Historically the morning has been my Achilles heel. 31-33 building problems an 7-9 bridge problems is a slog for a bridge person. The only reason for the afternoon "U" was I could not remember a pile formula and that was part 'a' of a five part problem that all were dependent on the results of 'a'. 

Not a fan of the ACI code.

They cycle before the one shown I was fortunate enough to go A/A/A on the afternoon. Again, sunk by the morning.

We will see in mid-December...


----------



## structurenole2015 PE

Br_Engr said:


> They cycle before the one shown I was fortunate enough to go A/A/A on the afternoon. Again, sunk by the morning.



I guess that's _one_ good thing about when this thing goes computer based. You can pass all four parts separately. Even the morning vs. afternoon on the same component (vertical or lateral) can be passed independently. 
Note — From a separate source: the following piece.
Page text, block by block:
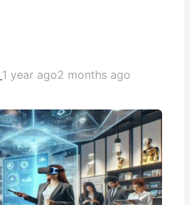
1 year ago2 months ago

My only complaint is that the total time of the exam, if you pass all four parts on the first try, totals about 21 hours instead of 16 hours.


----------



## bassist

structurenole2015 PE said:


> I guess that's _one_ good thing about when this thing goes computer based. You can pass all four parts separately. Even the morning vs. afternoon on the same component (vertical or lateral) can be passed independently.
> 
> My only complaint is that the total time of the exam, if you pass all four parts on the first try, totals about 21 hours instead of 16 hours.


I am not aware of this. What's the duration of each exam? Do you know?


----------



## Br_Engr

bassist said:


> I am not aware of this. What's the duration of each exam? Do you know?


There is an entire thread in this forum that goes into detail on the transition to a CBT exam. It is very thorough.


----------



## MambaMentality24

bassist said:


> I am not aware of this. What's the duration of each exam? Do you know?











NCEES Podcast on transition to Computer Based SE Exam


Not sure if this has been posted or not, but it's an NCEES podcast with information about the transition to the Computer Based SE Exam. https://ncees.org/podcast-jason-gamble/ Biggest takeaway is that the SE Exam will now be a 4-part 20+ hour exam. But once you pass a part, you are done with...




engineerboards.com


----------



## bassist

MambaMentality24 said:


> NCEES Podcast on transition to Computer Based SE Exam
> 
> 
> Not sure if this has been posted or not, but it's an NCEES podcast with information about the transition to the Computer Based SE Exam. https://ncees.org/podcast-jason-gamble/ Biggest takeaway is that the SE Exam will now be a 4-part 20+ hour exam. But once you pass a part, you are done with...
> 
> 
> 
> 
> engineerboards.com


Thank you for sharing.
So looks like the AM will be 5.5 hrs long with 55 questions and PM will be 5 hrs long with 60 questions (5 scenarios with each scenario having 12 questions).


----------



## Farsak Palia

The only drawback I see with the CBT exams is that you can't carry any cheatsheets or formulated tables with you anymore, which would save you time on the exam.


----------



## structurenole2015 PE

Farsak Palia said:


> The only drawback I see with the CBT exams is that you can't carry any cheatsheets or formulated tables with you anymore, which would save you time on the exam.


You'll have all that info in the reference manual they provide as well as the codes that they will provide.


----------



## Br_Engr

structurenole2015 PE said:


> You'll have all that info in the reference manual they provide as well as the codes that they will provide.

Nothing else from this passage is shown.